DIRECTIONS:
Word for word, repeat the lines of the records from the one containing "démarrer le frontend" through the last line, both included.

[Records drawn from a dataset]

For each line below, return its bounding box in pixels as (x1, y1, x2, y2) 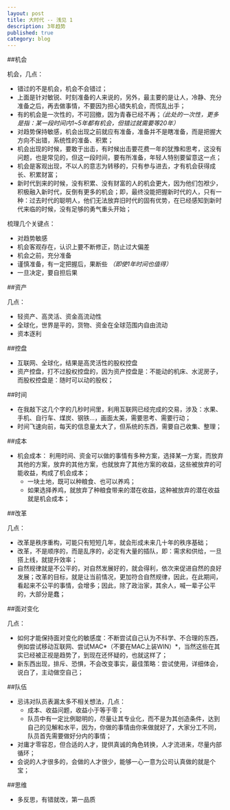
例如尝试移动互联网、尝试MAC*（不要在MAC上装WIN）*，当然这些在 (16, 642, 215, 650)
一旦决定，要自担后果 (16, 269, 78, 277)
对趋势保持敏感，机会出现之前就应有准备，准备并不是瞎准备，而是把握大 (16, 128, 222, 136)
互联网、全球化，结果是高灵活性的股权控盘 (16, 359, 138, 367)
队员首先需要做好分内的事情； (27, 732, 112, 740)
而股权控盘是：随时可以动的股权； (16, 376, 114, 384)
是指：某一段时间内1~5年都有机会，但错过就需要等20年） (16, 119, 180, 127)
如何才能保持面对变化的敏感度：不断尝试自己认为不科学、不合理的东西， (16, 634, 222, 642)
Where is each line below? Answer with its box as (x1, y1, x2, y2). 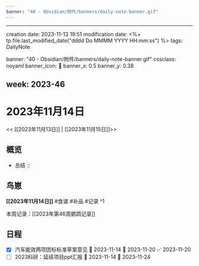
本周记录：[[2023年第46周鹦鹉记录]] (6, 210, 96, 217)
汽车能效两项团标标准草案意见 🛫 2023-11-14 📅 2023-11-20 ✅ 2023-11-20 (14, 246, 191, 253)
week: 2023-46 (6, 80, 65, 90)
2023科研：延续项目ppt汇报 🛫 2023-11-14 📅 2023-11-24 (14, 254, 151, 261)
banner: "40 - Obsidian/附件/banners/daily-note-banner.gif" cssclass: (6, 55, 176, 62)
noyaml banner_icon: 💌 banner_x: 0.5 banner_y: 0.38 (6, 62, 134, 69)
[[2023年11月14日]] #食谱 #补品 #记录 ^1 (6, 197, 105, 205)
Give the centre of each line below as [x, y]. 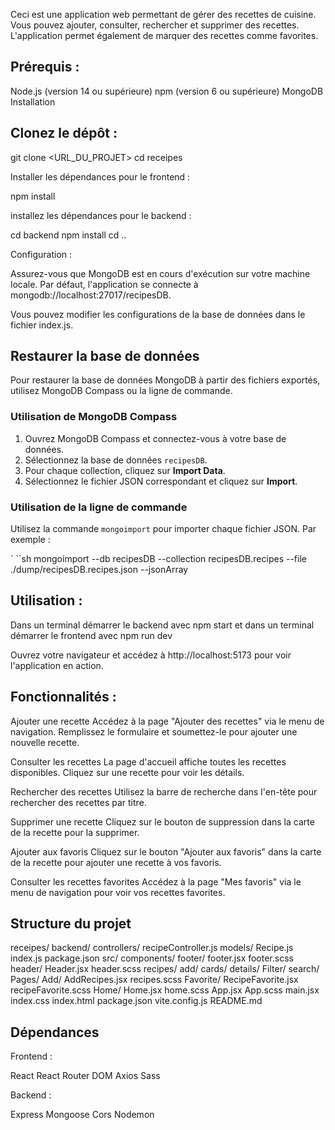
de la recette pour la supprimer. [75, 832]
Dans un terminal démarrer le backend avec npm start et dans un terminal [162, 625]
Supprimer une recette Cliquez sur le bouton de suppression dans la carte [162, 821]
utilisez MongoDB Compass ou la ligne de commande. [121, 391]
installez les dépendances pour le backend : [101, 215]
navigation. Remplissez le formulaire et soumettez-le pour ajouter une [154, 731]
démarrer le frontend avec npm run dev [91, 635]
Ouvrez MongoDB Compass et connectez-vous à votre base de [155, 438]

EXERCISE ANSWER:
démarrer le frontend avec npm run dev [91, 635]
Ouvrez MongoDB Compass et connectez-vous à votre base de [155, 438]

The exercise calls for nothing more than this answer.